11月20・21日の二日間、札幌交響楽団の定期演奏会が予定通り開催されました。コロナの感染拡大が続いているなかで、こうした演奏会が行われることに様々な意見はあると思いますが、私個人としては生涯忘れられない演奏会になりました。そのレポートを是非とも書きたいのですが、あまりに大きな感銘を受けたことで様々な思いや考えが浮かび、まとまった文章として書くことがなかなか出来ません。そこで今回は、この演奏会で感じたことをいくつか「キーワード」として挙げ、それにそった形でレポートさせていただきます。

「大編成」
これまで「密」を意識して、比較的小編成で演奏できる曲目が並んでいましたが、今回は大編成を必要とするマーラーの交響曲が取り上げられました。

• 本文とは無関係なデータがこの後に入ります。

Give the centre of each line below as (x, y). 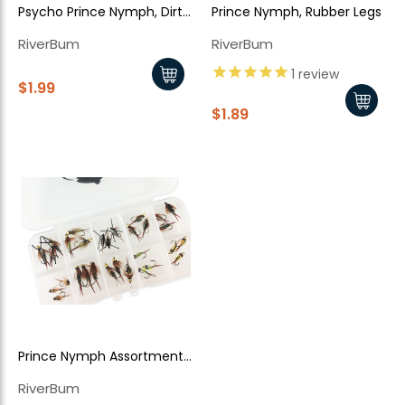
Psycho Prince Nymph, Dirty (104, 11)
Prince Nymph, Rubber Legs (297, 11)
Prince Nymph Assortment (101, 357)
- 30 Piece (50, 377)
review (317, 74)
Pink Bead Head (66, 31)
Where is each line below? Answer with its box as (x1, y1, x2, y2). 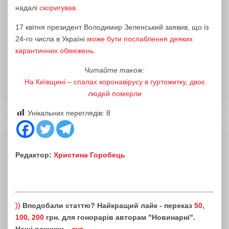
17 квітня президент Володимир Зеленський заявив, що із (15, 22, 209, 31)
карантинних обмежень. (15, 46, 96, 55)
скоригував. (39, 3, 78, 12)
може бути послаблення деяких (87, 34, 193, 43)
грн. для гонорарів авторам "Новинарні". (44, 213, 195, 221)
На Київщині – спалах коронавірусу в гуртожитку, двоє (24, 77, 205, 86)
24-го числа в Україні (15, 34, 87, 43)
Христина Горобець (54, 150, 125, 159)
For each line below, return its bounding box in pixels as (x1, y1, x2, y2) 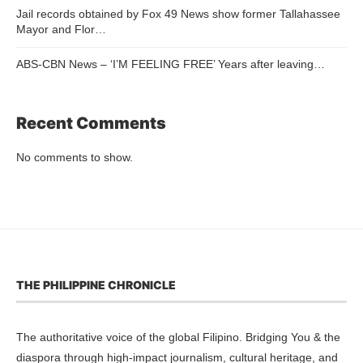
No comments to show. (16, 150, 133, 164)
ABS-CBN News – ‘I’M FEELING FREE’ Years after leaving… (16, 57, 325, 70)
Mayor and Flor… (16, 22, 106, 36)
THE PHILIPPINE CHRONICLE (16, 277, 176, 292)
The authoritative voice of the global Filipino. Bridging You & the (16, 330, 340, 344)
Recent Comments (16, 113, 166, 133)
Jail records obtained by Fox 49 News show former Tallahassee (16, 6, 340, 20)
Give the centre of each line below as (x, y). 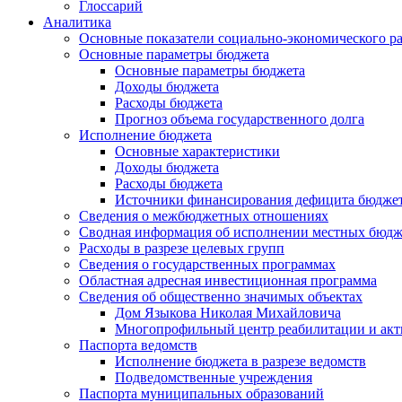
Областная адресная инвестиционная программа (228, 280)
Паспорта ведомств (138, 345)
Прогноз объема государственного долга (240, 118)
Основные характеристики (197, 151)
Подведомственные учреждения (214, 377)
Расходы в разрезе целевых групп (182, 248)
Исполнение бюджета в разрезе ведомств (240, 361)
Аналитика (77, 22)
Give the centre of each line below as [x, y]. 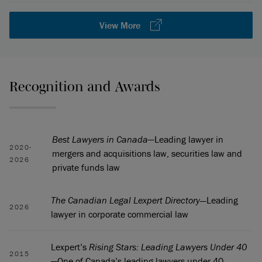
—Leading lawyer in [186, 139]
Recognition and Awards [85, 86]
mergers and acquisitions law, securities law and [147, 153]
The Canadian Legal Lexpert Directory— [129, 200]
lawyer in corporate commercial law [120, 214]
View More [120, 25]
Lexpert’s [70, 247]
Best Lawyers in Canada [100, 139]
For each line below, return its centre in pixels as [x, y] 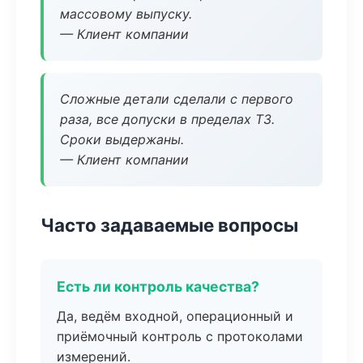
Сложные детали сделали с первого [177, 99]
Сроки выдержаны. [122, 139]
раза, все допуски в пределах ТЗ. [167, 119]
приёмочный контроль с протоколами [180, 336]
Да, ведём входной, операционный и [175, 316]
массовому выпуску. [126, 14]
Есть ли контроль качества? [158, 286]
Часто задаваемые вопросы [169, 225]
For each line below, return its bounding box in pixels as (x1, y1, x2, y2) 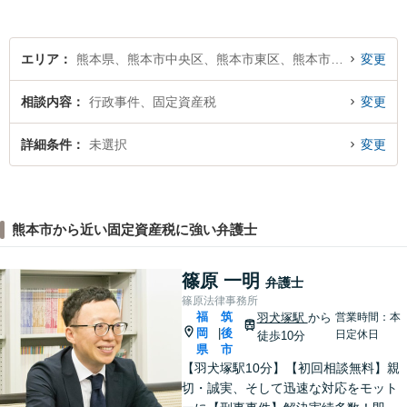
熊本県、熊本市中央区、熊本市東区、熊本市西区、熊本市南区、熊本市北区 (331, 52, 343, 66)
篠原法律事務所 (182, 293, 258, 307)
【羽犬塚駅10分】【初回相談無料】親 (182, 360, 400, 375)
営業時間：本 (334, 310, 401, 323)
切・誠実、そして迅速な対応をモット (182, 380, 398, 395)
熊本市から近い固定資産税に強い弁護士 (11, 222, 257, 237)
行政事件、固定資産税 (89, 94, 216, 109)
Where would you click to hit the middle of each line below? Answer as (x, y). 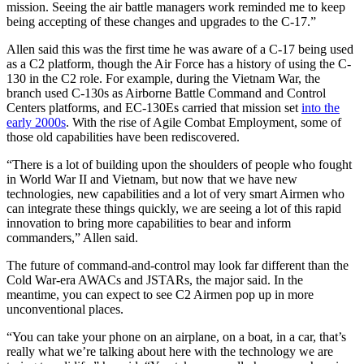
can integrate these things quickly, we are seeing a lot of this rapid (174, 208)
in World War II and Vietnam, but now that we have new (152, 179)
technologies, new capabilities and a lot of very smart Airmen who (175, 193)
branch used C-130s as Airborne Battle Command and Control (166, 93)
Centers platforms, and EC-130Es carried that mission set (154, 107)
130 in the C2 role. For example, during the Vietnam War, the (163, 78)
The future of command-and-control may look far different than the (178, 265)
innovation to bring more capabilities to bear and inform (149, 223)
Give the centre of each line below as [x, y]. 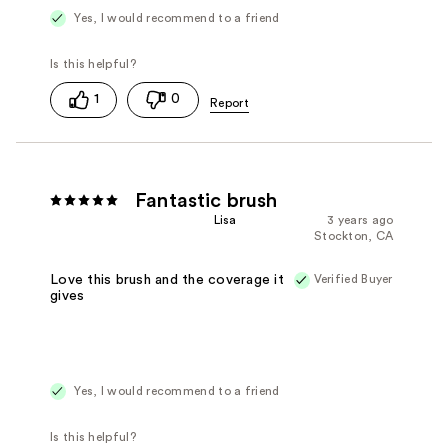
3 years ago [360, 219]
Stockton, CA [353, 235]
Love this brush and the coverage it [167, 280]
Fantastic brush [206, 200]
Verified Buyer [353, 278]
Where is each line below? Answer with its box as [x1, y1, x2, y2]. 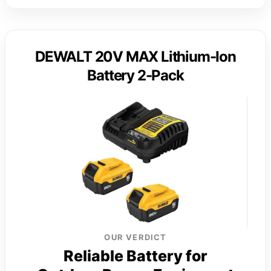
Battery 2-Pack [87, 66, 184, 84]
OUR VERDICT [104, 232, 167, 242]
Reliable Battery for [64, 246, 207, 265]
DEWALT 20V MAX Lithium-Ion [35, 47, 236, 65]
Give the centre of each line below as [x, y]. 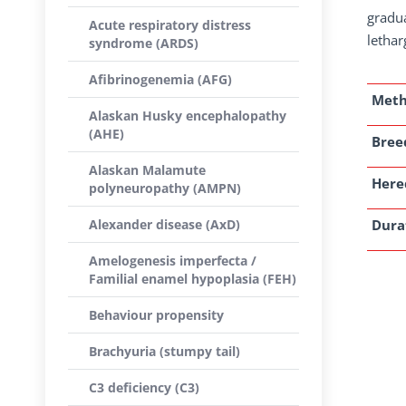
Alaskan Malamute [147, 170]
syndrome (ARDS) [144, 43]
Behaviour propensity [156, 315]
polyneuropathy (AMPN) [165, 188]
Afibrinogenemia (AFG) [160, 79]
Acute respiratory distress [170, 25]
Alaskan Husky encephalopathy [188, 116]
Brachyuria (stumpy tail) [164, 351]
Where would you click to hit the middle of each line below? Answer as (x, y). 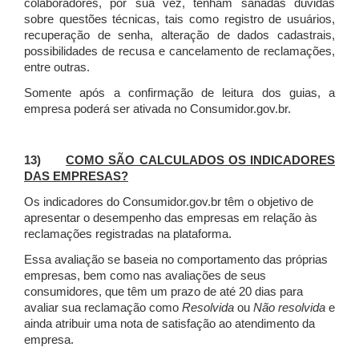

60名くらいで演奏する曲から、100名で演奏する曲にサイズが変わったとイメージすると分かりやすいと思います。コロナ禍でこれを実現するには、楽団と事務局が感染症対策で様々な工夫をされたはず。まずその努力に頭が下がります。普段であれば珍しくはない大編成も、それが久しぶりにステージに並ぶ風景はとにかく圧巻。もちろん見た目だけではなく、そこから響き渡る大音量に包まれると理屈抜きの感動を覚えました。

「マーラーの音楽」
19世紀末から20世紀初頭という時代の変革期を生き、死への畏れと生命の爆発的なエネルギーを表現したマーラーの音楽ほど、この不安な時代に相応しいものはないでしょう。実際、緊急事態宣言が出され外出を自粛していたとき、私は部屋でマーラーばかり聴いていました。そんな、マーラーに飢えていた心には、まさに待望のコンサート。しかも、メインで演奏されるのは、交響曲第5番。葬送行進曲から始まり、死に抗うような激しい音楽が続き、瞑想するかのような静かなアダージョを経て、勝利の喜びを圧倒的に歌い上げて終わる曲です。現代人の心を表現しているといわれるマーラーの曲の中でも、死から生へというストーリーを強く感じさせる、まさに今求められる音楽だと思います。

「藤村実穂子」
コンサートの前半は、マーラーの歌曲集「子供の不思議な角笛」から6曲が演奏されました。そこで独唱を務めた藤村実穂子さんの歌も素晴らしかった。よく通りながらも深い陰影のある声、どこか不気味な童話といった風情がある曲の雰囲気を見事に描き出す表現力。特に4曲目の「原初の光(原光)」という曲の冒頭、「おおバラよ、人は苦しんでいる」という、まるで祈りのような歌いだしを聴いたときには、涙を抑えることができませんでした。

「下野竜也と札響」
会場に入り、ステージ上のオーケストラの配置を見て驚きました。普段は舞台の上手側に位置することの多いコントラバスが、指揮者の正面一番奥にずらりと並んでいます。ウィーン・フィルが時々そうしますが、コロナ対策ではなく、純粋に音響的な配慮から、指揮者の下野竜也が指示したのでしょう。プログラムや演奏解釈に工夫をこらすマエストロらしいやり方に、開演前から期待が膨らみます。そうして始まった演奏は想像以上。巨大な曲を隅々まで整理して、各パートをバランス良く鳴らします。また、曲の聴かせどころではほどよいケレン味も見せ、最後は劇的なクライマックスを築き上げる。曲の魅力を余すことなく表現して、更に感動的な音楽に仕立て上げた、さすがの指揮ぶりでした。そのタクトに応える札響の演奏も見事。とりわけ管楽器が素晴らしい演奏を披露してくれました。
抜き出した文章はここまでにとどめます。